Watercolour and acrylic paints have water as part of their medium — they dry by evaporation. But oil paints don’t. They dry by what’s called a siccative quality. That is they absorb oxygen from the air. This has the undescriptive definition of:

(Chemistry / Elements & Compounds) a substance added to a liquid to promote drying: used in paints and some medicines
[from Late Latin
siccātīvus, from Latin siccāre to dry up, from siccus dry]

Essentially, oils have a rate of autooxidation from the air, they absorb oxygen and harden. I’ve often described this as putting Jell-o into an enclosed container and adding tons of pineapple chunks to it: the oil is the Jell-o and the air is the pineapple — you can only add so much to the enclosed bowl and it will stop jiggling. Perhaps I haven’t got this analogy quite right. But now I want Jell-o.

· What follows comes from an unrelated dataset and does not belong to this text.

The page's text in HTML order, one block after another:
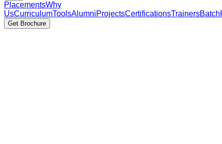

As oils harden, there’s an interesting problem: oxygen is absorbed through the paint surface, meaning if the paint is very thick, you can see a different “drying” rate on the paint’s film than on the first layer’s applied on the canvas. The surface could be hard and the oils underneath still squishy like yummy lemon Jell-o. (Warning: oils processed as art supplies are not cleared for human consumption.)

Fat Over Lean

One of the main appealing properties of oil painting are the glazes. By adding a small amount of pigment to the relatively clear oil medium, you can very subtly tint an image. This is called glazing. Most Renaissance Old Masters (think the Ninja Turtles and their peeps — Artemisia Gentileschi not April O’Neil) used a toned underpainting and then built up several of these thin glazes of colour on top to create astonishingly realistic figures and scenes. The translucence of the paint film allows for sophisticated ranges of flesh tones. But then we hit the problem of the upper layers of oil glazes drying before the lower (first) ones do — and this is where cracking comes from.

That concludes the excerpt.